The line that holds "of the correlation" marks the start. Return it and each following line through the end of the data, unchanged.

==*==

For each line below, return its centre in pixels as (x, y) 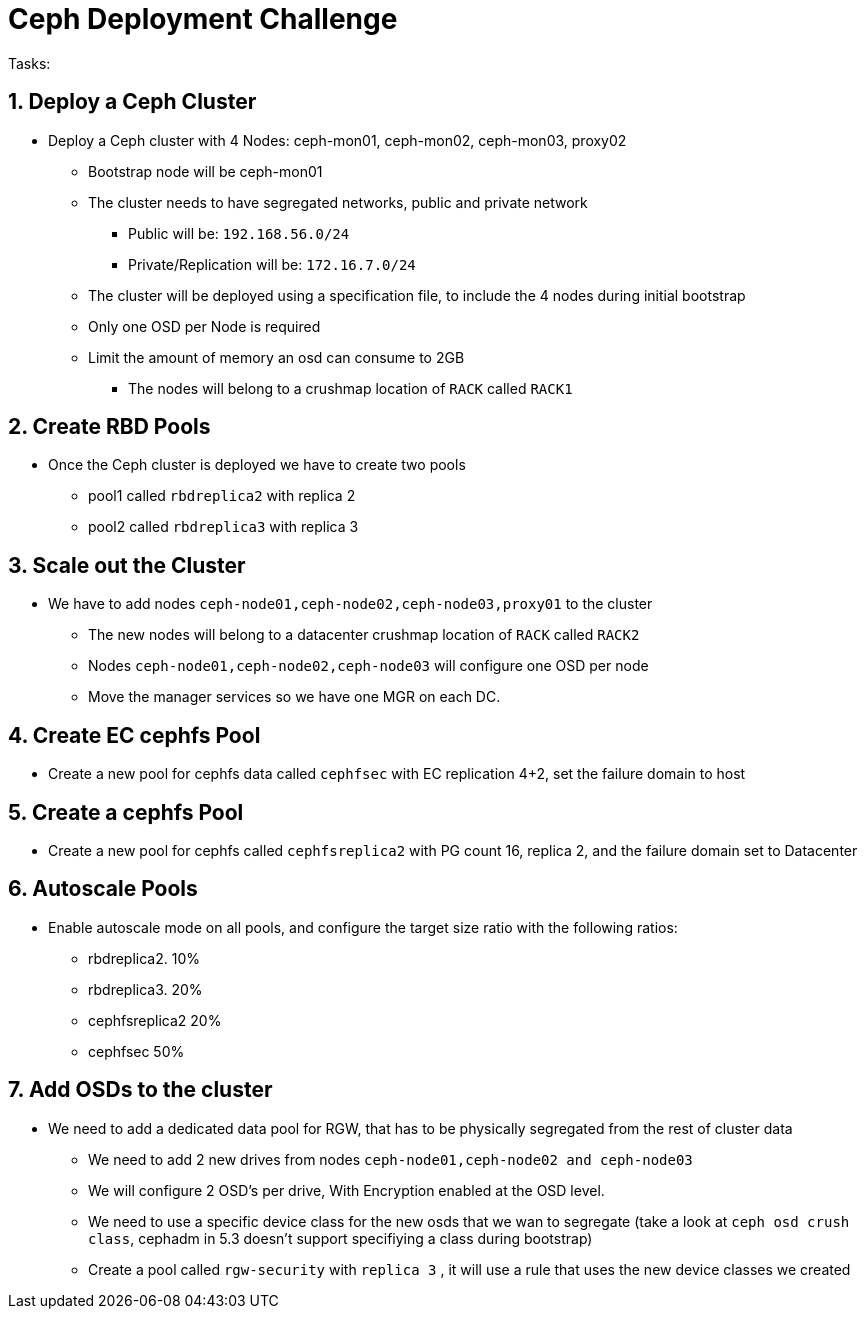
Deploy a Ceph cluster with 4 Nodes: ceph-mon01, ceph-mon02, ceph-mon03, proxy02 (337, 140)
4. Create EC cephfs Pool (134, 735)
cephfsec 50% (136, 1051)
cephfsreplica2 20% (155, 1020)
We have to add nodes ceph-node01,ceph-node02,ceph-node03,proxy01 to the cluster (350, 604)
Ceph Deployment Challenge (203, 19)
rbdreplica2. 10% (144, 958)
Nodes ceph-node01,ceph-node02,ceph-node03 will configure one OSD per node (368, 666)
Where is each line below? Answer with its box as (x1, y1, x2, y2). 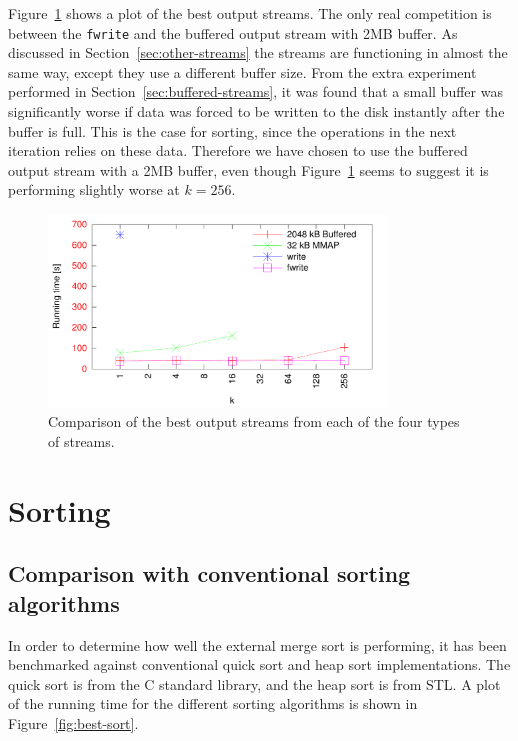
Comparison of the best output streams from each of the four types (48, 411, 460, 432)
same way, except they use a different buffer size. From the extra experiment (8, 61, 477, 82)
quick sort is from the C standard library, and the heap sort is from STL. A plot (8, 673, 501, 694)
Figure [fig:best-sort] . (8, 712, 139, 733)
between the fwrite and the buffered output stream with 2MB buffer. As (8, 22, 458, 43)
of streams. (48, 430, 115, 451)
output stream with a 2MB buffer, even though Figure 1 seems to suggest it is (8, 159, 489, 180)
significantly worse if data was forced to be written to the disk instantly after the (8, 101, 505, 122)
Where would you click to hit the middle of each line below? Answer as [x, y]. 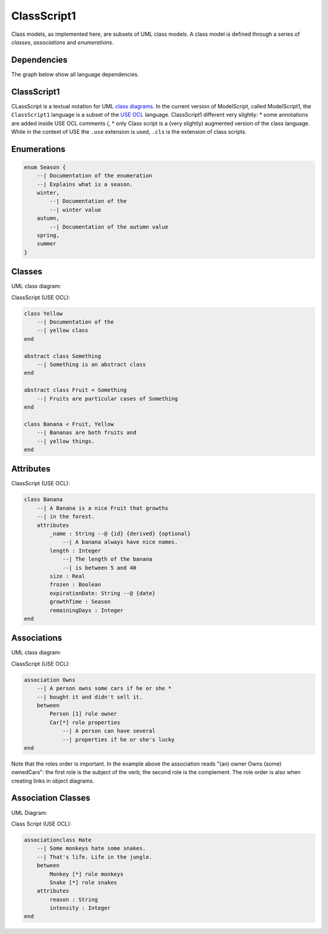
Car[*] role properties [85, 722]
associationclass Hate [58, 840]
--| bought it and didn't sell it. [90, 697]
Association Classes [51, 798]
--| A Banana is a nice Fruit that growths [102, 508]
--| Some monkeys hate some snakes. [91, 849]
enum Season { [45, 167]
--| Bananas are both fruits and [87, 433]
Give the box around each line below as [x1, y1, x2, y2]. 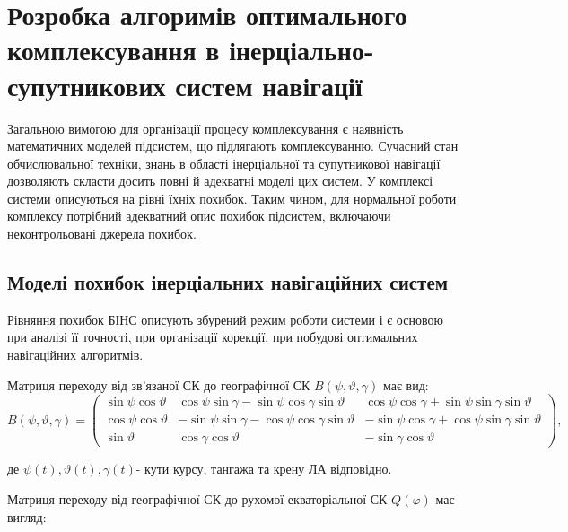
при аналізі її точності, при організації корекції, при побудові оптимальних [7, 327, 418, 346]
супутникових [7, 66, 166, 103]
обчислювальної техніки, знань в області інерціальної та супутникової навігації [7, 153, 441, 172]
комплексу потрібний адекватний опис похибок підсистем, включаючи [7, 206, 391, 225]
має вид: [382, 375, 429, 394]
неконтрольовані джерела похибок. [7, 224, 197, 243]
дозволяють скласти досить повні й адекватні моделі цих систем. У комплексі [7, 171, 433, 190]
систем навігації [175, 66, 363, 103]
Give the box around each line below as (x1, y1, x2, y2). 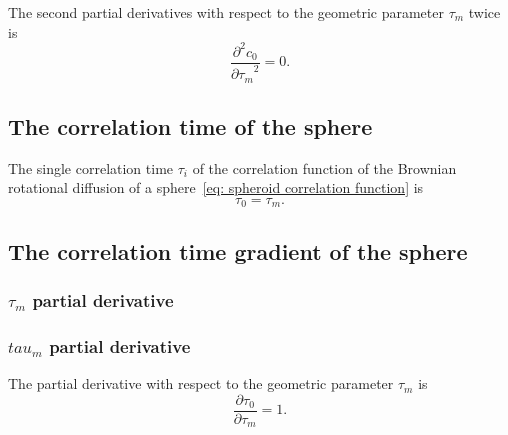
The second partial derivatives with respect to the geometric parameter (8, 2, 444, 22)
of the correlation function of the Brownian (192, 157, 457, 178)
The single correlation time (8, 157, 174, 178)
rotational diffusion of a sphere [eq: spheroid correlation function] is (8, 177, 424, 198)
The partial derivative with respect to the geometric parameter (8, 373, 394, 394)
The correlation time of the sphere (8, 110, 373, 141)
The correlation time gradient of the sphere (8, 235, 468, 266)

==*==

* [Solution]
of the correlation function of the Brownian (192, 157, 457, 178)
The single correlation time (8, 157, 174, 178)
rotational diffusion of a sphere [eq: spheroid correlation function] is (8, 177, 424, 198)
The partial derivative with respect to the geometric parameter (8, 373, 394, 394)
The correlation time of the sphere (8, 110, 373, 141)
The correlation time gradient of the sphere (8, 235, 468, 266)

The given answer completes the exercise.